Johnson: COVID-19 and our college campus: some observations

Grace Johnson, Staff Writer

This newspaper’s goal is to provide insight into the ongoing events of the week at Case Western Reserve University—an “observation” on campus and non-campus-related entities. It seemed fitting to tap into the realm of this namesake for the first issue of the semester and provide some thoughts on these first strange weeks at this university we call home. 

On that note, let’s address the elephant in the room. 

The coronavirus pandemic has changed the trajectory of our campus pretty much entirely from its conception. In the spring of 2020, the university abruptly sent thousands of students home with very little knowledge or guidance on what to expect. The following fall saw weekly testing and first-year students with no roommates, and left second- and third-year students without a place to live.

However, in spring 2021, there seemed to be a light at the end of the tunnel; vaccines became widely available, including within our campus community. Coronavirus numbers went down, and a world in which we could live normally seemed to be a possibility, especially during the summer months when numbers were so low that our CWRU administration briefly lifted the mask mandate for vaccinated individuals.

The very beginning of the fall semester followed suit: a vaccination mandate followed by bimonthly testing led to small numbers of cases, with students able to attend all in-person classes for the first time since March 2020. However, the end of the semester came with significantly more COVID-19 cases and a booster-shot mandate for the spring semester due to the new Omicron variant.

Now, we find ourselves in a situation different from anything we have experienced thus far—two weeks of remote classes with roommates and while also having a fully populated campus. I, for one, worry about roommate conflict within this time, as options for leaving are minimal, and overlapping Zoom classes in the same space could result in numerous disagreements and frustrations. 

During my time at home in isolation at the beginning of the pandemic, there were times where I was left frustrated with my family and wanted to get away, but I was unable to do so given the circumstances. This situation, however, is more complex than that. Most dorm rooms are shoebox-sized and are shared by students who most likely have only known each other for a short time, making them less likely to air their grievances for fear of pushback or damaging new relationships. 

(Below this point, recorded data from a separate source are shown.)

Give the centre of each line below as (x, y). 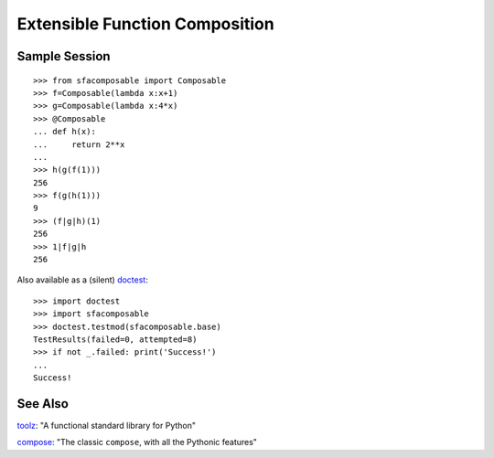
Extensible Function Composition (145, 24)
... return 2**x (79, 144)
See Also (43, 404)
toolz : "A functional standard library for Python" (107, 426)
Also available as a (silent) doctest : (82, 280)
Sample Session (64, 56)
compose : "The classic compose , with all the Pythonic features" (137, 442)
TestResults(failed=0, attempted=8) (115, 339)
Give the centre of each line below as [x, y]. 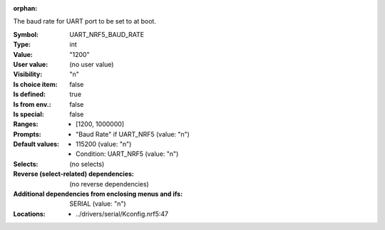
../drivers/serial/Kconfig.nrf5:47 [122, 214]
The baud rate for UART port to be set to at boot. [85, 21]
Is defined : [30, 94]
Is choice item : [35, 84]
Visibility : [28, 74]
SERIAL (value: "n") [98, 204]
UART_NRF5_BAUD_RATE [107, 34]
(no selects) [87, 164]
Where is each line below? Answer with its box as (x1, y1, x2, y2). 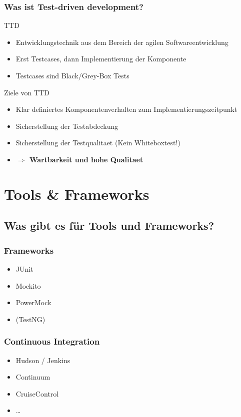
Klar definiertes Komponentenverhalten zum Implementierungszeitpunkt (15, 104, 237, 114)
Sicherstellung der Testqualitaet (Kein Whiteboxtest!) (15, 137, 180, 148)
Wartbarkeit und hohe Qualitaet (29, 154, 143, 164)
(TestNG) (15, 314, 45, 324)
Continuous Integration (4, 335, 100, 348)
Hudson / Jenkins (15, 355, 70, 365)
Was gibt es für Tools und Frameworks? (4, 218, 214, 233)
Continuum (15, 372, 50, 382)
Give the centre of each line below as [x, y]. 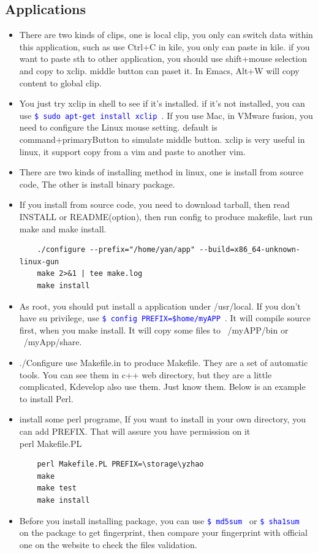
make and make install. [63, 228]
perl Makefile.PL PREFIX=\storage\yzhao [120, 464]
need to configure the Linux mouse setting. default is [118, 127]
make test [57, 488]
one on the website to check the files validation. [108, 544]
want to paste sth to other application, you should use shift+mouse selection [163, 59]
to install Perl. [46, 398]
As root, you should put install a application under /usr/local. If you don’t [160, 306]
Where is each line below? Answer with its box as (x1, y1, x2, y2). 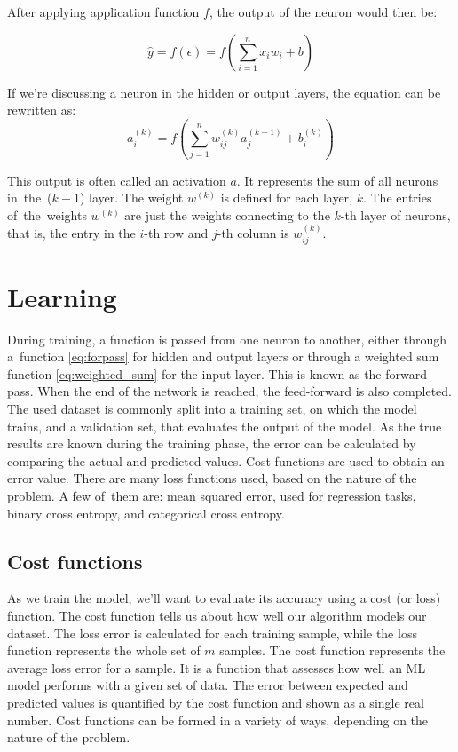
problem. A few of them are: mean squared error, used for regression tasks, (7, 486, 416, 504)
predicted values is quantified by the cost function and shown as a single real (7, 693, 424, 711)
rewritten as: (7, 100, 76, 119)
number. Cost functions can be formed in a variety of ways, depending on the (7, 710, 429, 729)
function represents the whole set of (7, 641, 201, 660)
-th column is (217, 224, 289, 242)
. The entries (362, 188, 432, 207)
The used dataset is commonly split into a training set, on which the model (7, 400, 417, 418)
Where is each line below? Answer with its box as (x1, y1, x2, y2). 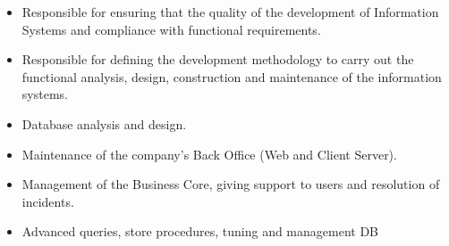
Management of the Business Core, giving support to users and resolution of (21, 175, 440, 193)
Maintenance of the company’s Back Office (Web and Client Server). (21, 144, 397, 163)
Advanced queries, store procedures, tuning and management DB (21, 222, 379, 241)
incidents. (21, 192, 74, 210)
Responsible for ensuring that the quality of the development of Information (21, 3, 439, 20)
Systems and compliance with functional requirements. (21, 20, 321, 38)
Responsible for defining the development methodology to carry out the (21, 50, 414, 69)
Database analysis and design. (21, 114, 187, 133)
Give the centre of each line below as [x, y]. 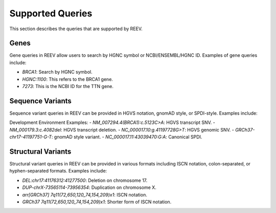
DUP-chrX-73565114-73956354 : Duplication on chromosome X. [89, 187]
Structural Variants [40, 151]
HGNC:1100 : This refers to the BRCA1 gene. [68, 79]
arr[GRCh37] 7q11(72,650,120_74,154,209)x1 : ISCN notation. [85, 195]
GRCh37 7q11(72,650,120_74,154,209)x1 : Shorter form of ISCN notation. [97, 202]
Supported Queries [51, 13]
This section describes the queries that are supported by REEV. [76, 29]
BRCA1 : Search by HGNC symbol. [57, 72]
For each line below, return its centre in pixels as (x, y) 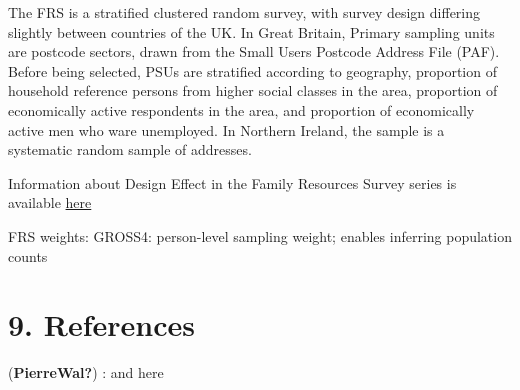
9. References (101, 324)
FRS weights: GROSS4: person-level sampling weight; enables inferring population (260, 235)
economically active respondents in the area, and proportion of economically (241, 109)
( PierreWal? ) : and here (86, 372)
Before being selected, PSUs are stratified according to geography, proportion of (252, 70)
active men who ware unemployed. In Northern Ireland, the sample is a (226, 129)
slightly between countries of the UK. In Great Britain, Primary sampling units (251, 31)
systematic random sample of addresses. (130, 149)

However, for myself and many others, single-room status may lead to an entirely different host of problems. I fear for the mental health of those in these situations and that many will end up traveling home, ultimately creating more opportunities for the coronavirus to spread. 

I sincerely hope that our university’s administration is weighing students’ mental health just as seriously as their physical health. I also hope that CWRU’s counseling services are prepared for a potential onslaught of students struggling through these dark times.

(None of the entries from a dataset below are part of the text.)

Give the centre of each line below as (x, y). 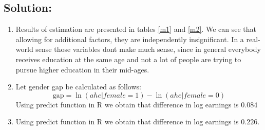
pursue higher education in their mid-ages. (82, 69)
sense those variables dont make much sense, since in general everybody (148, 49)
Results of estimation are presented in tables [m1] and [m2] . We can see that (136, 29)
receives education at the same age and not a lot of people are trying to (128, 59)
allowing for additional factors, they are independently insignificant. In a (130, 39)
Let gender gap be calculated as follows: (78, 87)
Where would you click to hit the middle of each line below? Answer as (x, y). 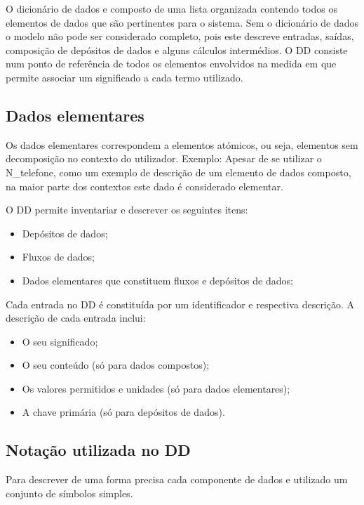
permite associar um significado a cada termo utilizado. (124, 77)
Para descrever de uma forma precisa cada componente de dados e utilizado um (177, 479)
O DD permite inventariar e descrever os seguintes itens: (127, 210)
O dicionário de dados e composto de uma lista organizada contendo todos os (171, 8)
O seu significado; (60, 341)
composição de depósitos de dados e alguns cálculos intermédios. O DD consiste (177, 50)
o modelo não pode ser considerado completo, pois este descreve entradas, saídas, (180, 36)
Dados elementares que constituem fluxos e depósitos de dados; (157, 280)
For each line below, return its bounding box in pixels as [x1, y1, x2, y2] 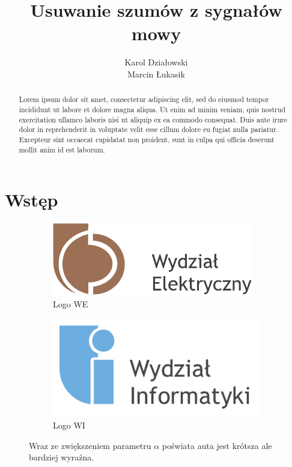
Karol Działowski [124, 56, 188, 68]
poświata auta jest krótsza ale [162, 439, 272, 451]
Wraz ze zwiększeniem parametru [29, 439, 151, 451]
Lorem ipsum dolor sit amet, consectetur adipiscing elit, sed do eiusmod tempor [19, 94, 269, 104]
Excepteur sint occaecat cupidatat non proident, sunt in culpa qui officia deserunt [19, 134, 275, 144]
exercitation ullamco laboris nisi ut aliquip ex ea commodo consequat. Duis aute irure [19, 114, 287, 124]
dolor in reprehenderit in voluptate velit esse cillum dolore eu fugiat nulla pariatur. [19, 124, 278, 134]
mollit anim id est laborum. [19, 144, 105, 154]
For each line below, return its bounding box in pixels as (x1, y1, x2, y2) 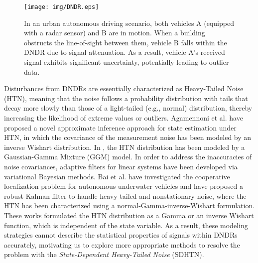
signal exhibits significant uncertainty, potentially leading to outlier (24, 57, 229, 67)
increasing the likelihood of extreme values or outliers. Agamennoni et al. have (4, 113, 243, 123)
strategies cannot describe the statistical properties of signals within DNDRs (4, 230, 238, 240)
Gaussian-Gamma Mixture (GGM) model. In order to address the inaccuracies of (4, 151, 252, 162)
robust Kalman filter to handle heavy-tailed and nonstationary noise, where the (4, 190, 247, 201)
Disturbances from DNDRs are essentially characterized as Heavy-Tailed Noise (4, 83, 244, 94)
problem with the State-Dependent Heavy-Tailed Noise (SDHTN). (4, 249, 204, 260)
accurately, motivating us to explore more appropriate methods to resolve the (4, 239, 240, 250)
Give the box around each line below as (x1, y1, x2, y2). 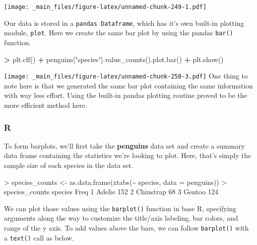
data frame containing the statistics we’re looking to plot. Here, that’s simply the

While I agree that for the time being, online classes are safer during these times of COVID, I believe that eventually, students’ mental health and learning ability may take precedence—especially with an almost 100% rate of full vaccination and the mask mandate on campus. 

Further, I wonder if the distribution of KN95 or N95 masks to all students might also aid in mitigating this threat, as they have been proven to be more effective in protecting against the coronavirus when compared to other types of masks. 

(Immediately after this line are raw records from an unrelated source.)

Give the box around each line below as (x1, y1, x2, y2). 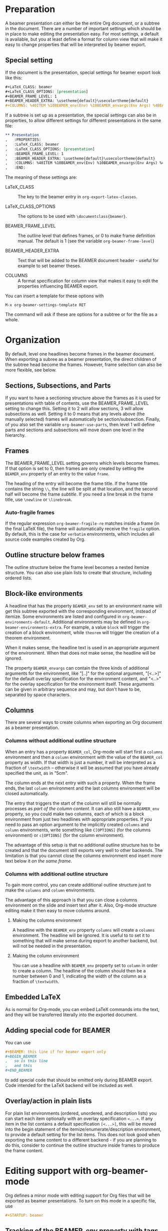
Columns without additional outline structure (5, 737, 116, 744)
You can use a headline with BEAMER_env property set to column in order (12, 962, 158, 968)
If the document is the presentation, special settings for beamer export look (5, 69, 161, 75)
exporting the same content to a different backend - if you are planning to (5, 1137, 156, 1143)
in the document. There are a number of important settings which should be (5, 25, 161, 31)
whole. (5, 317, 19, 323)
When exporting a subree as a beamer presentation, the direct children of (5, 356, 156, 362)
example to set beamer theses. (17, 263, 81, 269)
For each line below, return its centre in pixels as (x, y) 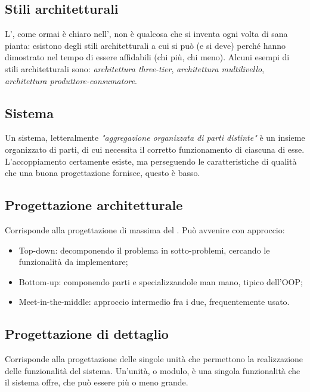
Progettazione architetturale (94, 205)
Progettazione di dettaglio (87, 334)
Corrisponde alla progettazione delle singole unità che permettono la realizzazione (154, 359)
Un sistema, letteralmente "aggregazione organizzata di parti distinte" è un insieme (155, 138)
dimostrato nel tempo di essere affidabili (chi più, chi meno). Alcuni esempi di (147, 57)
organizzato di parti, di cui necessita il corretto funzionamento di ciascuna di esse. (155, 149)
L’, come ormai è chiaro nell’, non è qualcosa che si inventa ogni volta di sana (146, 34)
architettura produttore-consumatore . (71, 80)
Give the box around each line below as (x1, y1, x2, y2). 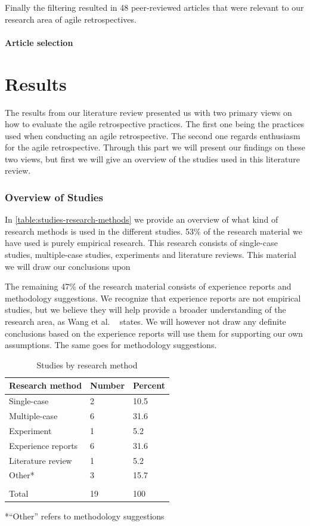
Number (90, 379, 125, 392)
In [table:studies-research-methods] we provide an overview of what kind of (5, 213, 278, 226)
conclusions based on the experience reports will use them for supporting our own (5, 327, 303, 339)
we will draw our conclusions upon (5, 260, 131, 272)
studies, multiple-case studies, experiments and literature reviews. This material (5, 248, 296, 261)
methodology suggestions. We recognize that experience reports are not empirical (5, 291, 301, 304)
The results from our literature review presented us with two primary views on (5, 106, 292, 118)
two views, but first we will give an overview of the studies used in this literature (5, 152, 300, 165)
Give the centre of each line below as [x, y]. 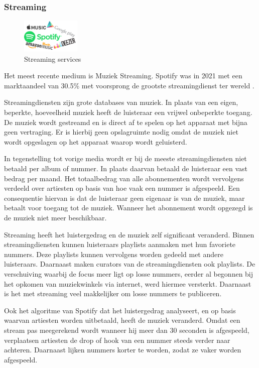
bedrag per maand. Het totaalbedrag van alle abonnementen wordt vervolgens [124, 178]
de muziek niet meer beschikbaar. [55, 218]
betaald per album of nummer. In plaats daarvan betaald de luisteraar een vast [126, 168]
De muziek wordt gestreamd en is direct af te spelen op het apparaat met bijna [126, 122]
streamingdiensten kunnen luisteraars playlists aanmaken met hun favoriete [120, 244]
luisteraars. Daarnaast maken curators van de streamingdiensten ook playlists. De [130, 264]
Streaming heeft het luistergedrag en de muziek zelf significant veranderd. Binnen [129, 234]
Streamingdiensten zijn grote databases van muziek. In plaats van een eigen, [121, 102]
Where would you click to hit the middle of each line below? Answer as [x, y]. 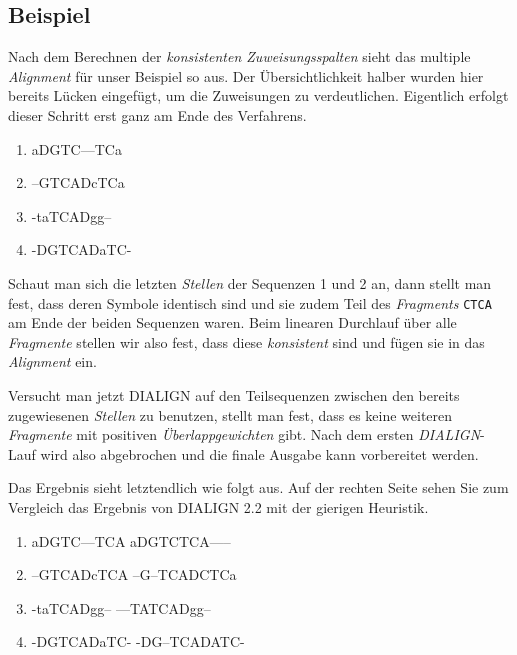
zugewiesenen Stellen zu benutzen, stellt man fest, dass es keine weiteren [230, 414]
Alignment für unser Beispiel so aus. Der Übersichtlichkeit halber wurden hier [246, 75]
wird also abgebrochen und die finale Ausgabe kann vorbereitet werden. [259, 453]
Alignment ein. [52, 361]
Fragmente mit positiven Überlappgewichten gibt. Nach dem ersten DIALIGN [244, 434]
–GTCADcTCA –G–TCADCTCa [134, 574]
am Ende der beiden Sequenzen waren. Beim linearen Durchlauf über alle [232, 322]
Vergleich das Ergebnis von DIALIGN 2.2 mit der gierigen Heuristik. [218, 506]
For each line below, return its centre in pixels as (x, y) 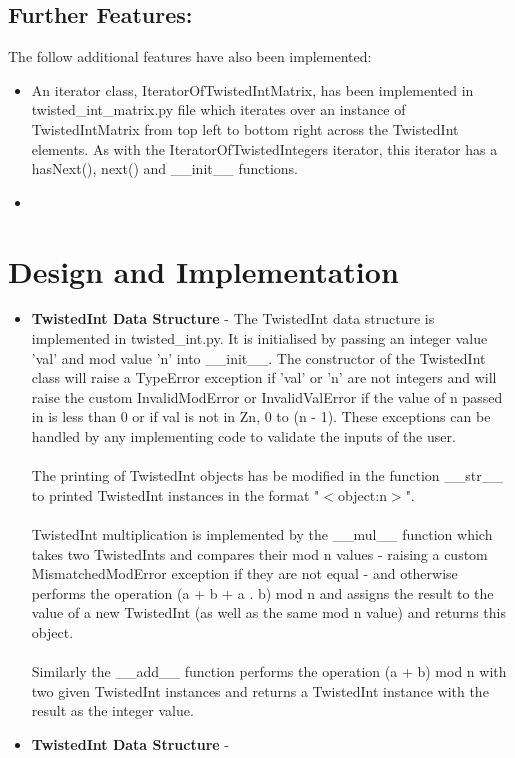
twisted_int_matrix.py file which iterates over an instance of (218, 109)
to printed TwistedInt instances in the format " (175, 494)
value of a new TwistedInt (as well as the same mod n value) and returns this (268, 612)
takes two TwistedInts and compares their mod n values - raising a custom (259, 553)
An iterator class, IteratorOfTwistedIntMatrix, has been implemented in (252, 89)
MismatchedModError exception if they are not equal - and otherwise (244, 573)
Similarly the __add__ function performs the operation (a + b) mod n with (269, 671)
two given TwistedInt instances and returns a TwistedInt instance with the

I did not write this observation to complain or offer a pessimistic view of our current situation, but rather to show what we may need to be prepared for in the coming weeks so we can proactively address certain issues.

I hope that this article helps someone in showing that others may also be struggling in the foreseeable future. This is a friendly reminder that these circumstances are not forever and that this storm will, with time and prudence, be followed by clear skies. 

Things right now may seem bleak, but if we stick through this troubling time and address issues that may arise, we can truly get through it and come out safer, stronger and more ready to learn than before.